• **WHAT YOU ARE ASKED TO DO**
Pictures are not part of the copy; repeat everything else in the records exactly.

• **SOURCE MATERIAL**
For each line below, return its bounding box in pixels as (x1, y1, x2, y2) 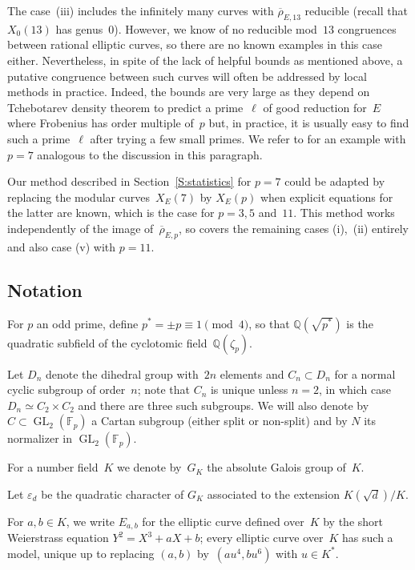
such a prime (7, 130, 71, 147)
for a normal (334, 365, 396, 382)
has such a (342, 529, 393, 546)
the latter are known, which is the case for (7, 204, 215, 221)
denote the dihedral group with (46, 365, 199, 382)
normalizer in (7, 430, 72, 447)
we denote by (117, 459, 182, 476)
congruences (337, 20, 397, 37)
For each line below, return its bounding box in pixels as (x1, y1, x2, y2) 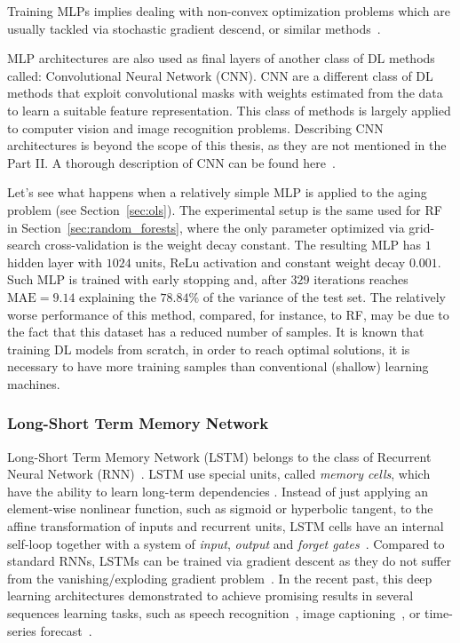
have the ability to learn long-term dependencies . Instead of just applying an (7, 481, 429, 500)
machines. (7, 374, 60, 393)
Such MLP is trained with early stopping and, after (7, 270, 287, 289)
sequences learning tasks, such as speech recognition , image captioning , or (7, 604, 421, 623)
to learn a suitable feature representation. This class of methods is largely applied (7, 100, 451, 119)
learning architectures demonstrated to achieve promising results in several (7, 586, 414, 605)
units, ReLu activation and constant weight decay (135, 252, 406, 271)
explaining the (79, 287, 156, 306)
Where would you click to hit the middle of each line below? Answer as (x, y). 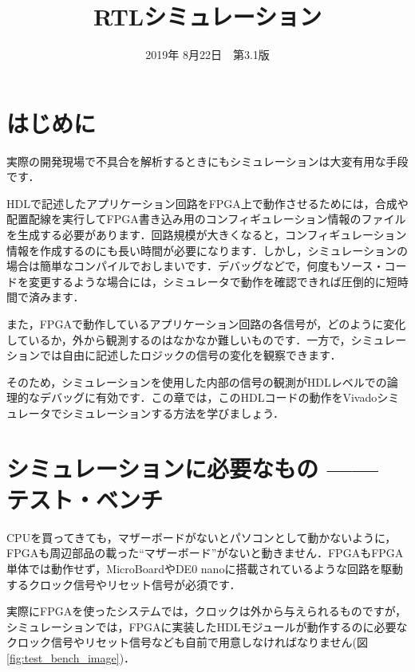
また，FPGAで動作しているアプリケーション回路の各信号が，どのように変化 (206, 324)
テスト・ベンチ (85, 499)
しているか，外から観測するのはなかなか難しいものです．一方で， (179, 339)
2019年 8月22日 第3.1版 (207, 55)
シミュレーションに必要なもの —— (193, 468)
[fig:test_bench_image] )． (71, 658)
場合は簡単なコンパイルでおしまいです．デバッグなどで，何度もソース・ (196, 266)
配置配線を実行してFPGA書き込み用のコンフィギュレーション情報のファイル (206, 219)
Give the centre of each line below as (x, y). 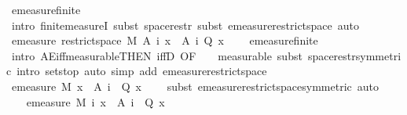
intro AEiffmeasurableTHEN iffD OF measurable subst (157, 55)
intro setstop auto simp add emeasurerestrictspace (142, 71)
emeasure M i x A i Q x (95, 101)
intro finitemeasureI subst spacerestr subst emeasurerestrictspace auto (185, 25)
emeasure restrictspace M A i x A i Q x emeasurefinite (165, 40)
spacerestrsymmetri (354, 55)
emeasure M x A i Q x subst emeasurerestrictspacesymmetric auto (195, 86)

• **SOLUTION TO THIS EXERCISE**
For each line below, return its bounding box in pixels as (x1, y1, x2, y2) 
such a prime (7, 130, 71, 147)
for a normal (334, 365, 396, 382)
has such a (342, 529, 393, 546)
the latter are known, which is the case for (7, 204, 215, 221)
denote the dihedral group with (46, 365, 199, 382)
normalizer in (7, 430, 72, 447)
we denote by (117, 459, 182, 476)
congruences (337, 20, 397, 37)
For each line below, return its bounding box in pixels as (x1, y1, x2, y2) 
have the ability to learn long-term dependencies . Instead of just applying an (7, 481, 429, 500)
machines. (7, 374, 60, 393)
Such MLP is trained with early stopping and, after (7, 270, 287, 289)
sequences learning tasks, such as speech recognition , image captioning , or (7, 604, 421, 623)
to learn a suitable feature representation. This class of methods is largely applied (7, 100, 451, 119)
learning architectures demonstrated to achieve promising results in several (7, 586, 414, 605)
units, ReLu activation and constant weight decay (135, 252, 406, 271)
explaining the (79, 287, 156, 306)
Where would you click to hit the middle of each line below? Answer as (x, y). 
また，FPGAで動作しているアプリケーション回路の各信号が，どのように変化 (206, 324)
テスト・ベンチ (85, 499)
しているか，外から観測するのはなかなか難しいものです．一方で， (179, 339)
2019年 8月22日 第3.1版 (207, 55)
シミュレーションに必要なもの —— (193, 468)
[fig:test_bench_image] )． (71, 658)
場合は簡単なコンパイルでおしまいです．デバッグなどで，何度もソース・ (196, 266)
配置配線を実行してFPGA書き込み用のコンフィギュレーション情報のファイル (206, 219)
Give the centre of each line below as (x, y). 
intro AEiffmeasurableTHEN iffD OF measurable subst (157, 55)
intro setstop auto simp add emeasurerestrictspace (142, 71)
emeasure M i x A i Q x (95, 101)
intro finitemeasureI subst spacerestr subst emeasurerestrictspace auto (185, 25)
emeasure restrictspace M A i x A i Q x emeasurefinite (165, 40)
spacerestrsymmetri (354, 55)
emeasure M x A i Q x subst emeasurerestrictspacesymmetric auto (195, 86)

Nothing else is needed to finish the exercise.